### WORK INSTRUCTION:
Pictures are to be left out, and only the lines from the one with "Page text, block" through the last line of the listing below are to be repeated exactly.
┌──
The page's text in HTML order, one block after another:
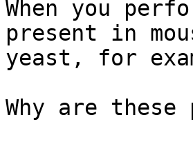
When you
present in
yeast, for
Why are
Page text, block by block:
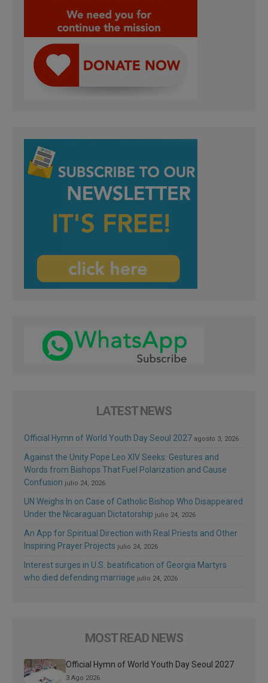
LATEST NEWS
Official Hymn of World Youth Day Seoul 2027 agosto 3, 2026
Against the Unity Pope Leo XIV Seeks: Gestures and
Words from Bishops That Fuel Polarization and Cause
Confusion julio 24, 2026
UN Weighs In on Case of Catholic Bishop Who Disappeared
Under the Nicaraguan Dictatorship julio 24, 2026
An App for Spiritual Direction with Real Priests and Other
Inspiring Prayer Projects julio 24, 2026
Interest surges in U.S. beatification of Georgia Martyrs
who died defending marriage julio 24, 2026
MOST READ NEWS
Official Hymn of World Youth Day Seoul 2027
3 Ago 2026
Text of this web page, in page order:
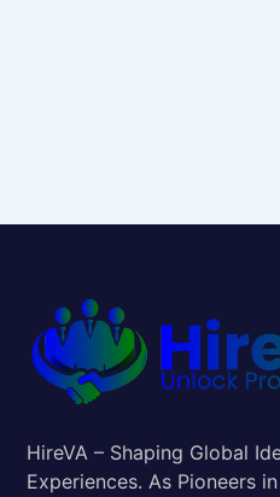
HireVA – Shaping Global
Experiences. As Pioneers
└──
### ANSWER BELOW:
Page text, block by block:
LATEST NEWS
Official Hymn of World Youth Day Seoul 2027 agosto 3, 2026
Against the Unity Pope Leo XIV Seeks: Gestures and
Words from Bishops That Fuel Polarization and Cause
Confusion julio 24, 2026
UN Weighs In on Case of Catholic Bishop Who Disappeared
Under the Nicaraguan Dictatorship julio 24, 2026
An App for Spiritual Direction with Real Priests and Other
Inspiring Prayer Projects julio 24, 2026
Interest surges in U.S. beatification of Georgia Martyrs
who died defending marriage julio 24, 2026
MOST READ NEWS
Official Hymn of World Youth Day Seoul 2027
3 Ago 2026
Text of this web page, in page order:
HireVA – Shaping Global
Experiences. As Pioneers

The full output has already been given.